- **Your assignment**: Pictures excluded, copy all of the data below exactly.

---+---

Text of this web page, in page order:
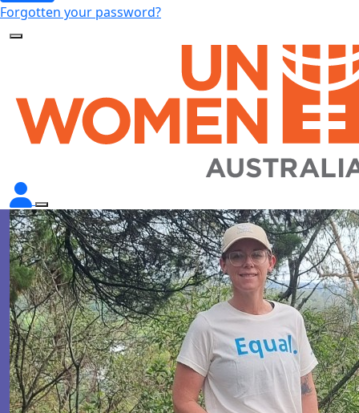
Forgotten your password?
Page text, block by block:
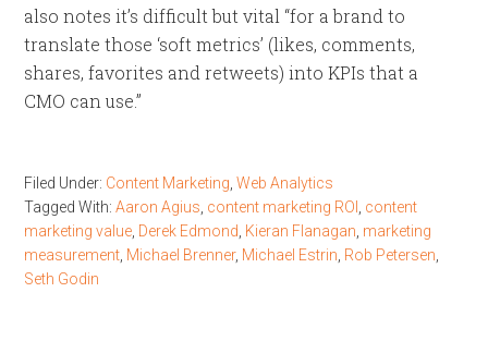
also notes it’s difficult but vital “for a brand to
translate those ‘soft metrics’ (likes, comments,
shares, favorites and retweets) into KPIs that a
CMO can use.”
Filed Under: Content Marketing ,Web Analytics
Tagged With:Aaron Agius content marketing ROI
content
marketing value Derek Edmond Kieran Flanagan marketing
measurement Michael Brenner, Michael Estrin Rob Petersen
Seth Godin
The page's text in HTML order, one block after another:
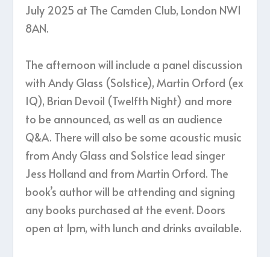
July 2025 at The Camden Club, London NW1
8AN.
The afternoon will include a panel discussion
with Andy Glass (Solstice), Martin Orford (ex
IQ), Brian Devoil (Twelfth Night) and more
to be announced, as well as an audience
Q&A. There will also be some acoustic music
from Andy Glass and Solstice lead singer
Jess Holland and from Martin Orford. The
book’s author will be attending and signing
any books purchased at the event. Doors
open at 1pm, with lunch and drinks available.
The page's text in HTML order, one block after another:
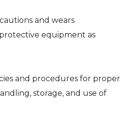
and wears
equipment as
and procedures for proper
storage, and use of
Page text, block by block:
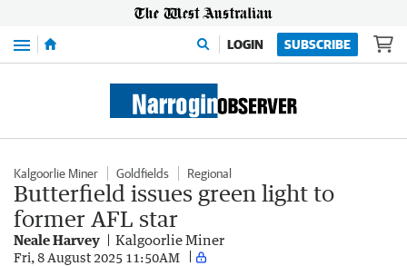
Menu LOGIN SUBSCRIBE
Kalgoorlie Miner Goldfields Regional
Butterfield issues green light to
former AFL star
Neale Harvey Kalgoorlie Miner
Fri, 8 August 2025 11:50AM
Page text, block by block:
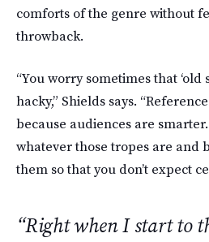
comforts of the genre without
throwback.
“You worry sometimes that ‘old
hacky,” Shields says.
because audiences are
whatever those tropes are and
them so that you don’t expect
“Right when I start to
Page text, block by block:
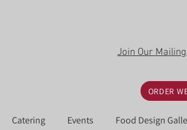
Catering Events Food Design
ORDER
Join Our
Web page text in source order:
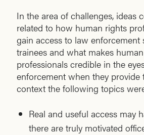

---+---

- **Result of the exercise**:
Text of this web page, in page order:
Forgotten your password?
Page text, block by block:
also notes it’s difficult but vital “for a brand to
translate those ‘soft metrics’ (likes, comments,
shares, favorites and retweets) into KPIs that a
CMO can use.”
Filed Under: Content Marketing ,Web Analytics
Tagged With:Aaron Agius content marketing ROI
content
marketing value Derek Edmond Kieran Flanagan marketing
measurement Michael Brenner, Michael Estrin Rob Petersen
Seth Godin
The page's text in HTML order, one block after another:
July 2025 at The Camden Club, London NW1
8AN.
The afternoon will include a panel discussion
with Andy Glass (Solstice), Martin Orford (ex
IQ), Brian Devoil (Twelfth Night) and more
to be announced, as well as an audience
Q&A. There will also be some acoustic music
from Andy Glass and Solstice lead singer
Jess Holland and from Martin Orford. The
book’s author will be attending and signing
any books purchased at the event. Doors
open at 1pm, with lunch and drinks available.
The page's text in HTML order, one block after another:
and wears
equipment as
and procedures for proper
storage, and use of
Page text, block by block:
Menu LOGIN SUBSCRIBE
Kalgoorlie Miner Goldfields Regional
Butterfield issues green light to
former AFL star
Neale Harvey Kalgoorlie Miner
Fri, 8 August 2025 11:50AM
Page text, block by block:
comforts of the genre without
throwback.
“You worry sometimes that ‘old
hacky,” Shields says.
because audiences are
whatever those tropes are and
them so that you don’t expect
“Right when I start to
Page text, block by block:
Catering Events Food Design
ORDER
Join Our
Web page text in source order:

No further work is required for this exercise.